**DATA PROVIDED**.
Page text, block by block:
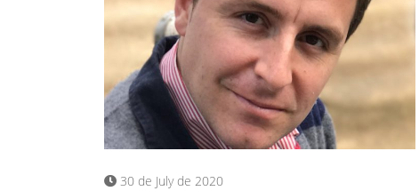
30 de July de 2020
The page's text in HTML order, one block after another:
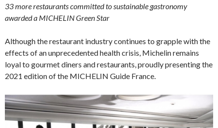
33 more restaurants committed to sustainable gastronomy
awarded a MICHELIN Green Star
Although the restaurant industry continues to grapple with the
effects of an unprecedented health crisis, Michelin remains
loyal to gourmet diners and restaurants, proudly presenting the
2021 edition of the MICHELIN Guide France.
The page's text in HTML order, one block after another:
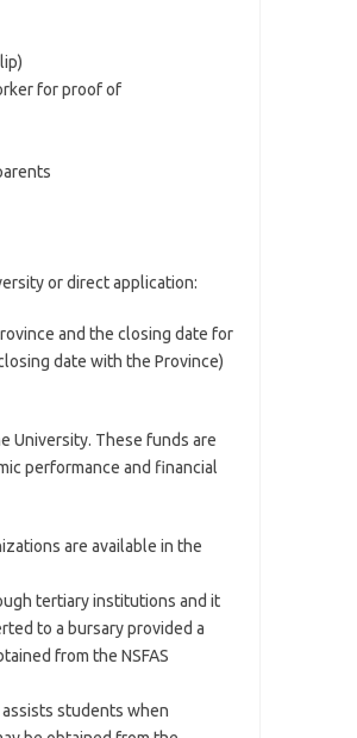
for proof of
or direct application:
and the closing date for
date with the Province)
University. These funds are
performance and financial
are available in the
tertiary institutions and it
to a bursary provided a
from the NSFAS
students when
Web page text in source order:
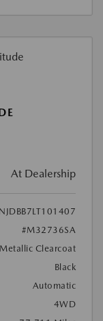
At Dealership
#M32736SA
Clearcoat
Black
Automatic
4WD
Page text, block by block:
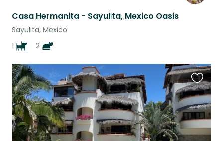
Casa Hermanita - Sayulita, Mexico Oasis
Sayulita, Mexico
1
2
this
listing
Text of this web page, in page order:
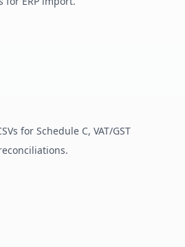
for Schedule C, VAT/GST
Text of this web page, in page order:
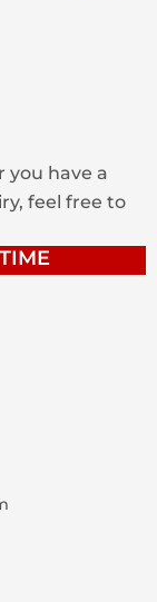
you have a
feel free to
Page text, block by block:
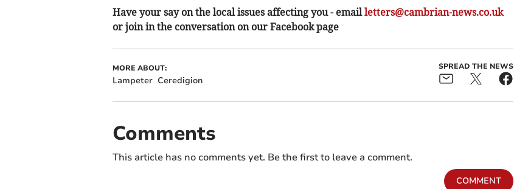
Have your say on the local issues affecting you - emailletters@cambrian-news.co.uk
or join in the conversation on our Facebook page
MORE ABOUT:
Lampeter Ceredigion
SPREAD THE NEWS
Comments
This article has no comments yet. Be the first to leave a comment.
COMMENT
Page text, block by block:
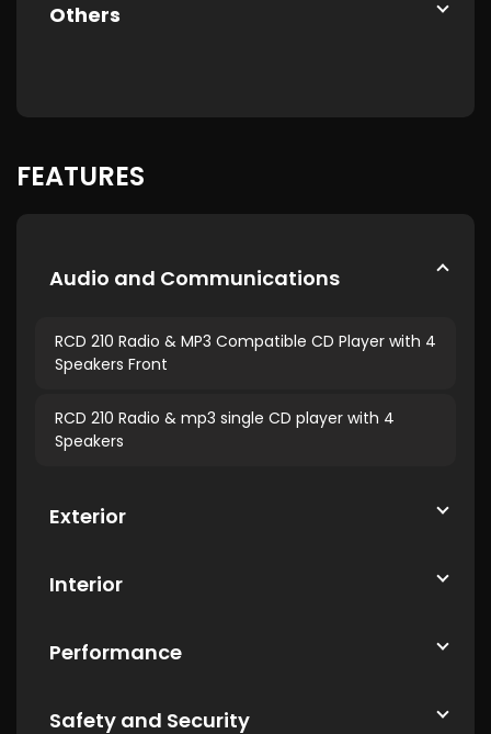
Others
FEATURES
Audio and Communications
RCD 210 Radio & MP3 Compatible CD Player with 4
Speakers Front
RCD 210 Radio & mp3 single CD player with 4
Speakers
Exterior
Interior
Performance
Safety and Security
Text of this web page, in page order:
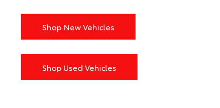
Shop New Vehicles
Shop Used Vehicles
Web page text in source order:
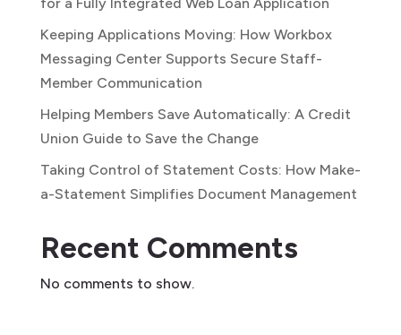
Keeping Applications Moving: How Workbox
Messaging Center Supports Secure Staff-
Member Communication
Helping Members Save Automatically: A Credit
Union Guide to Save the Change
Taking Control of Statement Costs: How Make-
a-Statement Simplifies Document Management
Recent Comments
No comments to show.
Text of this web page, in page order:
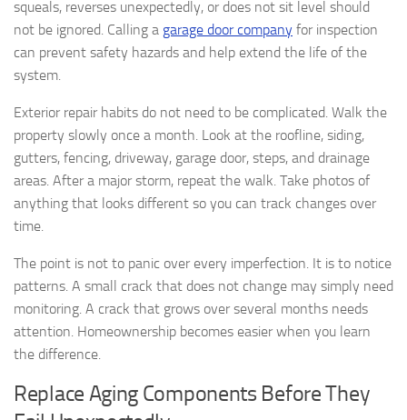
squeals, reverses unexpectedly, or does not sit level should
not be ignored. Calling a garage door company for inspection
can prevent safety hazards and help extend the life of the
system.
Exterior repair habits do not need to be complicated. Walk the
property slowly once a month. Look at the roofline, siding,
gutters, fencing, driveway, garage door, steps, and drainage
areas. After a major storm, repeat the walk. Take photos of
anything that looks different so you can track changes over
time.
The point is not to panic over every imperfection. It is to notice
patterns. A small crack that does not change may simply need
monitoring. A crack that grows over several months needs
attention. Homeownership becomes easier when you learn
the difference.
Replace Aging Components Before They
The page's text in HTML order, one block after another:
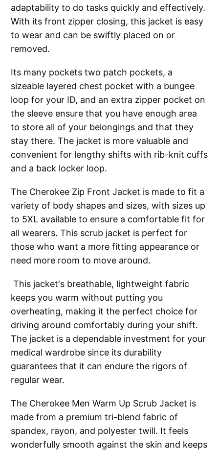
adaptability to do tasks quickly and effectively.
With its front zipper closing, this jacket is easy
to wear and can be swiftly placed on or
removed.
Its many pockets two patch pockets, a
sizeable layered chest pocket with a bungee
loop for your ID, and an extra zipper pocket on
the sleeve ensure that you have enough area
to store all of your belongings and that they
stay there. The jacket is more valuable and
convenient for lengthy shifts with rib-knit cuffs
and a back locker loop.
The Cherokee Zip Front Jacket is made to fit a
variety of body shapes and sizes, with sizes up
to 5XL available to ensure a comfortable fit for
all wearers. This scrub jacket is perfect for
those who want a more fitting appearance or
need more room to move around.
This jacket's breathable, lightweight fabric
keeps you warm without putting you
overheating, making it the perfect choice for
driving around comfortably during your shift.
The jacket is a dependable investment for your
medical wardrobe since its durability
guarantees that it can endure the rigors of
regular wear.
The Cherokee Men Warm Up Scrub Jacket is
made from a premium tri-blend fabric of
spandex, rayon, and polyester twill. It feels
wonderfully smooth against the skin and keeps
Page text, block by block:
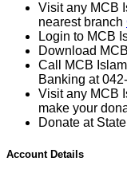
Visit any MCB
nearest branch
Login to MCB
Download
Call MCB
Banking at
Visit any MCB
make your
Donate at
Account Details
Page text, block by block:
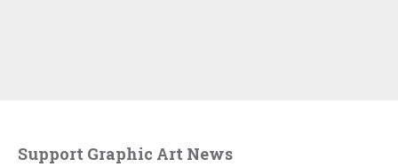
Support Graphic Art News
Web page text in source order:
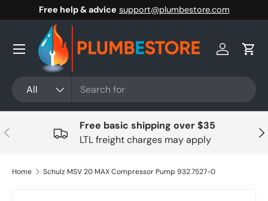
Skip to content
Free help & advice support@plumbestore.com
All
Log inCart
Menu
Previous
Free basic shipping over $35
LTL freight charges may apply
Home Schulz MSV 20 MAX Compressor Pump 932.7527-0
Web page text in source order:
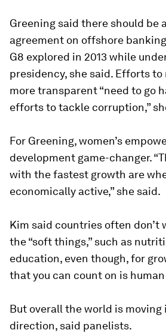
Greening said there should be
agreement on offshore
G8 explored in 2013 while
presidency, she said. Efforts
more transparent “need to go
efforts to tackle corruption,”
For Greening, women’s
development game-changer.
with the fastest growth are
economically active,” she said.
Kim said countries often don’t
the “soft things,” such as
education, even though, for
that you can count on is
But overall the world is
direction, said panelists.
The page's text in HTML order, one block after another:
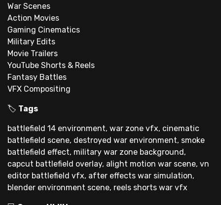
War Scenes
Action Movies
Gaming Cinematics
Military Edits
Movie Trailers
YouTube Shorts & Reels
Fantasy Battles
VFX Compositing
🏷 Tags
battlefield 14 environment, war zone vfx, cinematic
battlefield scene, destroyed war environment, smoke
battlefield effect, military war zone background,
capcut battlefield overlay, alight motion war scene, vn
editor battlefield vfx, after effects war simulation,
blender environment scene, reels shorts war vfx
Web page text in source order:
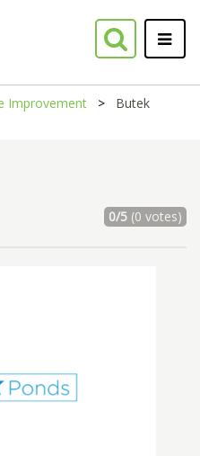
Improvement
Butek
0/5(0 votes)
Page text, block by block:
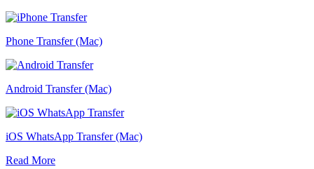
Phone Transfer (Mac)
Android Transfer (Mac)
iOS WhatsApp Transfer (Mac)
Read More
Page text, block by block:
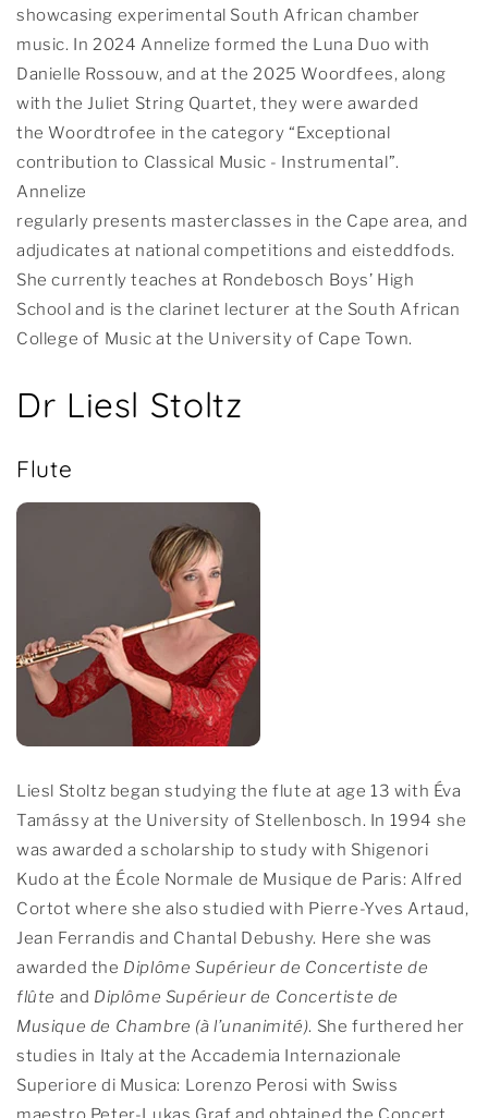
showcasing experimental South African chamber
music. In 2024 Annelize formed the Luna Duo with
Danielle Rossouw, and at the 2025 Woordfees, along
with the Juliet String Quartet, they were awarded
the Woordtrofee in the category “Exceptional
contribution to Classical Music - Instrumental”.
Annelize
regularly presents masterclasses in the Cape area, and
adjudicates at national competitions and eisteddfods.
She currently teaches at Rondebosch Boys’ High
School and is the clarinet lecturer at the South African
College of Music at the University of Cape Town.
Dr Liesl Stoltz
Flute
Liesl Stoltz began studying the flute at age 13 with Éva
Tamássy at the University of Stellenbosch. In 1994 she
was awarded a scholarship to study with Shigenori
Kudo at the École Normale de Musique de Paris: Alfred
Cortot where she also studied with Pierre-Yves Artaud,
Jean Ferrandis and Chantal Debushy. Here she was
awarded the Diplôme Supérieur de Concertiste de
flûte and Diplôme Supérieur de Concertiste de
Musique de Chambre (à l’unanimité). She furthered her
studies in Italy at the Accademia Internazionale
Superiore di Musica: Lorenzo Perosi with Swiss
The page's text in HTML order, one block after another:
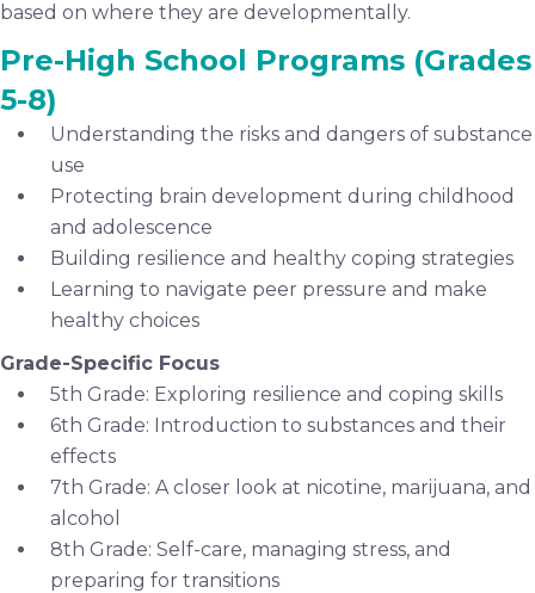
based on where they are developmentally.
Pre-High School Programs (Grades
5-8)
Understanding the risks and dangers of substance
use
Protecting brain development during childhood
and adolescence
Building resilience and healthy coping strategies
Learning to navigate peer pressure and make
healthy choices
Grade-Specific Focus
5th Grade: Exploring resilience and coping skills
6th Grade: Introduction to substances and their
effects
7th Grade: A closer look at nicotine, marijuana, and
alcohol
8th Grade: Self-care, managing stress, and
preparing for transitions
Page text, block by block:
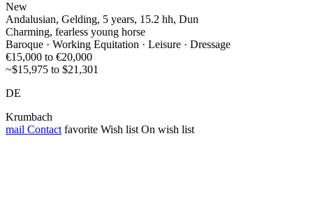
New
Andalusian, Gelding, 5 years, 15.2 hh, Dun
Charming, fearless young horse
Baroque · Working Equitation · Leisure · Dressage
€15,000 to €20,000
~$15,975 to $21,301
DE
Krumbach
mail Contact favorite Wish list On wish list
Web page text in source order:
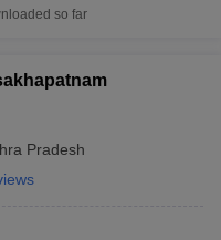
so far
Pradesh
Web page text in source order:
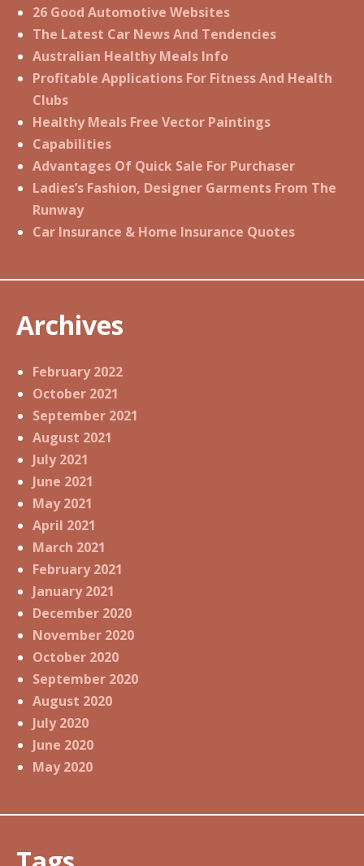
26 Good Automotive Websites
The Latest Car News And Tendencies
Australian Healthy Meals Info
Profitable Applications For Fitness And Health
Clubs
Healthy Meals Free Vector Paintings
Capabilities
Advantages Of Quick Sale For Purchaser
Ladies’s Fashion, Designer Garments From The
Runway
Car Insurance & Home Insurance Quotes
Archives
February 2022
October 2021
September 2021
August 2021
July 2021
June 2021
May 2021
April 2021
March 2021
February 2021
January 2021
December 2020
November 2020
October 2020
September 2020
August 2020
July 2020
June 2020
May 2020
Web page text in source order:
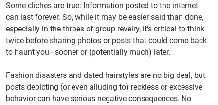
Some cliches are true: Information posted to the internet
can last forever. So, while it may be easier said than done,
especially in the throes of group revelry, it's critical to think
twice before sharing photos or posts that could come back
to haunt you—sooner or (potentially much) later.
Fashion disasters and dated hairstyles are no big deal, but
posts depicting (or even alluding to) reckless or excessive
behavior can have serious negative consequences. No
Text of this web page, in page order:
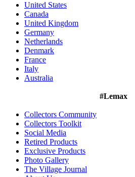
United States
Canada
United Kingdom
Germany
Netherlands
Denmark
France
Italy
Australia
#Lemax
Collectors Community
Collectors Toolkit
Social Media
Retired Products
Exclusive Products
Photo Gallery
The Village Journal
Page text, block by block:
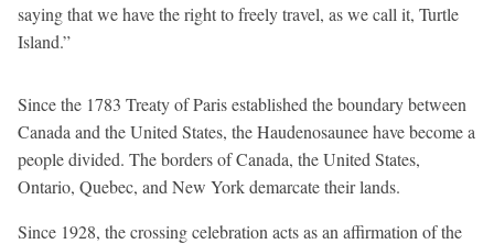
saying that we have the right to freely travel, as we call it, Turtle
Island.”
Since the 1783 Treaty of Paris established the boundary between
Canada and the United States, the Haudenosaunee have become a
people divided. The borders of Canada, the United States,
Ontario, Quebec, and New York demarcate their lands.
Since 1928, the crossing celebration acts as an affirmation of the

**PROBLEM DESCRIPTION**. Using the listing above, return word for word each line from the one that has "adaptability to do" through the one that has "This jacket's breathable, lightweight fabric", and no line outside that range.

**TASK OUTPUT**.
adaptability to do tasks quickly and effectively.
With its front zipper closing, this jacket is easy
to wear and can be swiftly placed on or
removed.
Its many pockets two patch pockets, a
sizeable layered chest pocket with a bungee
loop for your ID, and an extra zipper pocket on
the sleeve ensure that you have enough area
to store all of your belongings and that they
stay there. The jacket is more valuable and
convenient for lengthy shifts with rib-knit cuffs
and a back locker loop.
The Cherokee Zip Front Jacket is made to fit a
variety of body shapes and sizes, with sizes up
to 5XL available to ensure a comfortable fit for
all wearers. This scrub jacket is perfect for
those who want a more fitting appearance or
need more room to move around.
This jacket's breathable, lightweight fabric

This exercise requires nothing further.